Stored records
****

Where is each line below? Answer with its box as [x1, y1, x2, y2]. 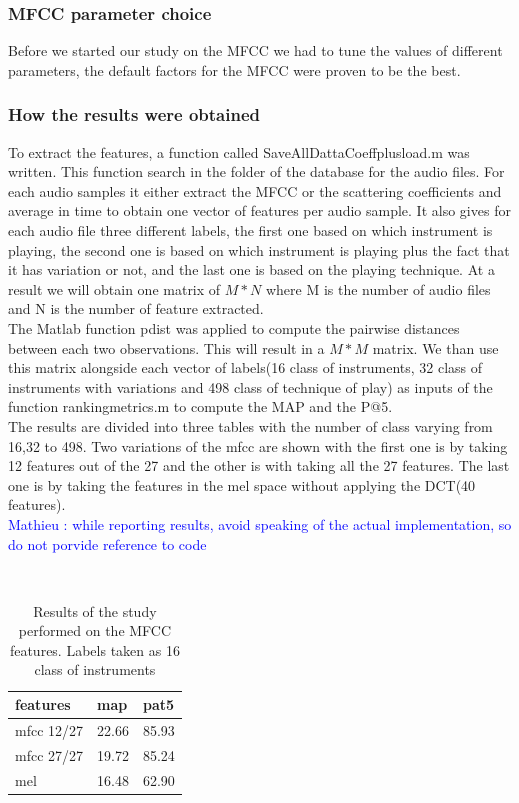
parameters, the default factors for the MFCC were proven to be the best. [8, 59, 461, 80]
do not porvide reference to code [8, 533, 207, 554]
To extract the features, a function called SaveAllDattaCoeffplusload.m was [8, 141, 470, 162]
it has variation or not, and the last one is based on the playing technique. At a [8, 259, 495, 280]
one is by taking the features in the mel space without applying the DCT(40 [8, 474, 476, 495]
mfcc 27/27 [15, 744, 84, 765]
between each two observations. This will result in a [8, 337, 325, 358]
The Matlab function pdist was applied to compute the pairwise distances [8, 317, 460, 338]
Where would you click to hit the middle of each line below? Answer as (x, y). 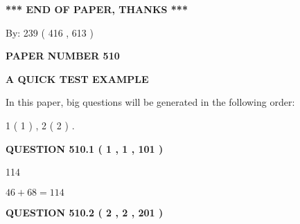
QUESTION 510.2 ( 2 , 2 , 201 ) (85, 212)
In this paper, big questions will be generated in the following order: (150, 102)
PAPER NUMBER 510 (63, 56)
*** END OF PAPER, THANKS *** (97, 9)
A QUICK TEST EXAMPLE (77, 78)
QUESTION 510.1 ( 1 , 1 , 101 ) (85, 148)
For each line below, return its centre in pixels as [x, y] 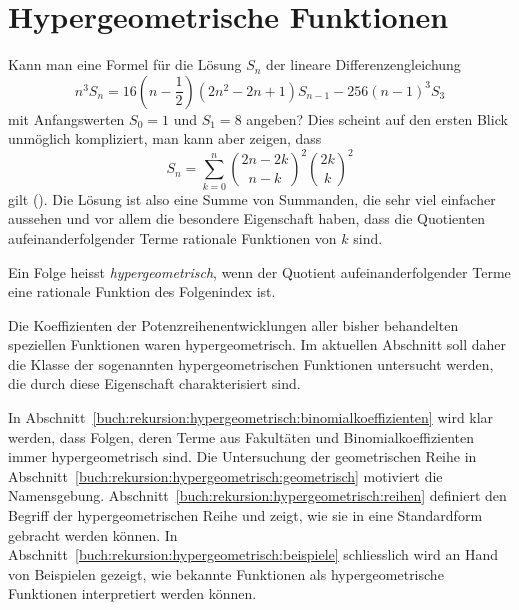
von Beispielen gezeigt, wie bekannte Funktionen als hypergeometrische [226, 573]
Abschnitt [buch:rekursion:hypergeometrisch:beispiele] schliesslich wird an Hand [253, 554]
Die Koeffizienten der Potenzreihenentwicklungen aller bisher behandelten [233, 324]
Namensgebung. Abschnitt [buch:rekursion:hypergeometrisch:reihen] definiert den [257, 495]
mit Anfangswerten [66, 118]
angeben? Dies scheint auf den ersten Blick [377, 118]
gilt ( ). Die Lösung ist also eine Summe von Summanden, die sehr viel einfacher [252, 198]
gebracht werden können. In [93, 534]
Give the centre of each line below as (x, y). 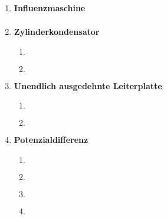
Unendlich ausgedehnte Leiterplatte (88, 85)
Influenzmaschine (50, 8)
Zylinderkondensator (57, 32)
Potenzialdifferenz (51, 140)
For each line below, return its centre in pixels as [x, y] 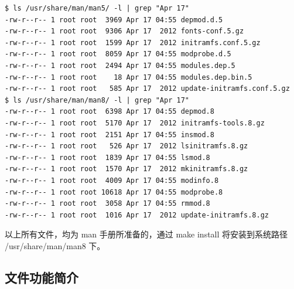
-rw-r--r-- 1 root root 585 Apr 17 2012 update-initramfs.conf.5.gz [147, 89]
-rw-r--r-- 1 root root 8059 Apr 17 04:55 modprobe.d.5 [118, 54]
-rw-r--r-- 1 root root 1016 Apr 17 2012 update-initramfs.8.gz [137, 215]
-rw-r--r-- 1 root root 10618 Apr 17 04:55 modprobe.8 [114, 192]
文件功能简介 [42, 277]
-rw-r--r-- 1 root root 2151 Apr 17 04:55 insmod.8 [110, 135]
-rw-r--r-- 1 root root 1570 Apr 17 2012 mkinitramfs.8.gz [127, 169]
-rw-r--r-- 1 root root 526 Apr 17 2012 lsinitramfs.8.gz [127, 146]
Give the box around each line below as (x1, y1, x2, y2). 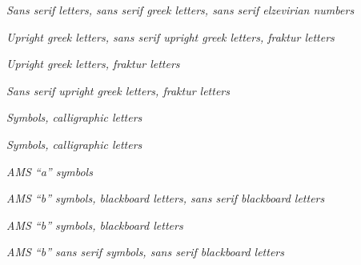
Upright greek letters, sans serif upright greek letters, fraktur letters (6, 28, 335, 45)
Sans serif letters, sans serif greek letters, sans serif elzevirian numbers (6, 2, 355, 18)
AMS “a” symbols (6, 163, 93, 179)
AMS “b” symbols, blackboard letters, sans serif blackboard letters (6, 190, 325, 207)
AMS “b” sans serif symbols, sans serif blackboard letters (6, 243, 284, 260)
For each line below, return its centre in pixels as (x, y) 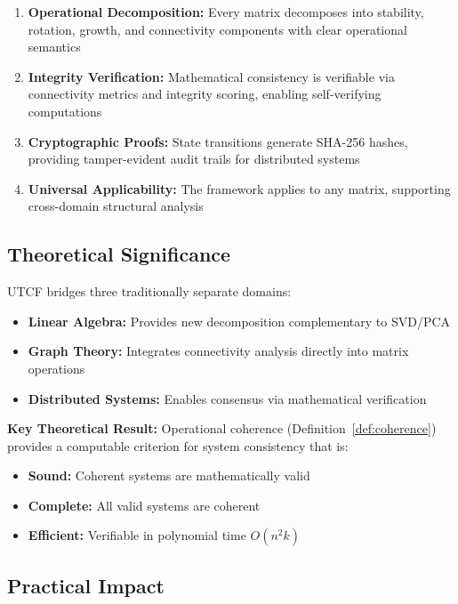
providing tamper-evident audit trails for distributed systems (194, 159)
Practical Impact (86, 585)
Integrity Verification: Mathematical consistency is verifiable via (211, 76)
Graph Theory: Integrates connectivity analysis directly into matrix (218, 351)
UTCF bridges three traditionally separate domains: (149, 291)
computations (65, 111)
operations (56, 368)
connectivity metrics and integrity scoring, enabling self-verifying (205, 94)

****

§ Brief:
Each line of the data is to be duplicated exactly; pictures stay out of the copy.

§ Written reply:
Where is each line below? Answer with its box as [x1, y1, x2, y2]. 
parameters, the default factors for the MFCC were proven to be the best. [8, 59, 461, 80]
do not porvide reference to code [8, 533, 207, 554]
To extract the features, a function called SaveAllDattaCoeffplusload.m was [8, 141, 470, 162]
it has variation or not, and the last one is based on the playing technique. At a [8, 259, 495, 280]
one is by taking the features in the mel space without applying the DCT(40 [8, 474, 476, 495]
mfcc 27/27 [15, 744, 84, 765]
between each two observations. This will result in a [8, 337, 325, 358]
The Matlab function pdist was applied to compute the pairwise distances [8, 317, 460, 338]
Where would you click to hit the middle of each line below? Answer as (x, y). 
QUESTION 510.2 ( 2 , 2 , 201 ) (85, 212)
In this paper, big questions will be generated in the following order: (150, 102)
PAPER NUMBER 510 (63, 56)
*** END OF PAPER, THANKS *** (97, 9)
A QUICK TEST EXAMPLE (77, 78)
QUESTION 510.1 ( 1 , 1 , 101 ) (85, 148)
For each line below, return its centre in pixels as [x, y] 
von Beispielen gezeigt, wie bekannte Funktionen als hypergeometrische [226, 573]
Abschnitt [buch:rekursion:hypergeometrisch:beispiele] schliesslich wird an Hand [253, 554]
Die Koeffizienten der Potenzreihenentwicklungen aller bisher behandelten [233, 324]
Namensgebung. Abschnitt [buch:rekursion:hypergeometrisch:reihen] definiert den [257, 495]
mit Anfangswerten [66, 118]
angeben? Dies scheint auf den ersten Blick [377, 118]
gilt ( ). Die Lösung ist also eine Summe von Summanden, die sehr viel einfacher [252, 198]
gebracht werden können. In [93, 534]
Give the centre of each line below as (x, y). 
Unendlich ausgedehnte Leiterplatte (88, 85)
Influenzmaschine (50, 8)
Zylinderkondensator (57, 32)
Potenzialdifferenz (51, 140)
For each line below, return its centre in pixels as [x, y] 
-rw-r--r-- 1 root root 585 Apr 17 2012 update-initramfs.conf.5.gz [147, 89]
-rw-r--r-- 1 root root 8059 Apr 17 04:55 modprobe.d.5 [118, 54]
-rw-r--r-- 1 root root 1016 Apr 17 2012 update-initramfs.8.gz [137, 215]
-rw-r--r-- 1 root root 10618 Apr 17 04:55 modprobe.8 [114, 192]
文件功能简介 [42, 277]
-rw-r--r-- 1 root root 2151 Apr 17 04:55 insmod.8 [110, 135]
-rw-r--r-- 1 root root 1570 Apr 17 2012 mkinitramfs.8.gz [127, 169]
-rw-r--r-- 1 root root 526 Apr 17 2012 lsinitramfs.8.gz [127, 146]
Give the box around each line below as (x1, y1, x2, y2). 
Upright greek letters, sans serif upright greek letters, fraktur letters (6, 28, 335, 45)
Sans serif letters, sans serif greek letters, sans serif elzevirian numbers (6, 2, 355, 18)
AMS “a” symbols (6, 163, 93, 179)
AMS “b” symbols, blackboard letters, sans serif blackboard letters (6, 190, 325, 207)
AMS “b” sans serif symbols, sans serif blackboard letters (6, 243, 284, 260)
For each line below, return its centre in pixels as (x, y) 
providing tamper-evident audit trails for distributed systems (194, 159)
Practical Impact (86, 585)
Integrity Verification: Mathematical consistency is verifiable via (211, 76)
Graph Theory: Integrates connectivity analysis directly into matrix (218, 351)
UTCF bridges three traditionally separate domains: (149, 291)
computations (65, 111)
operations (56, 368)
connectivity metrics and integrity scoring, enabling self-verifying (205, 94)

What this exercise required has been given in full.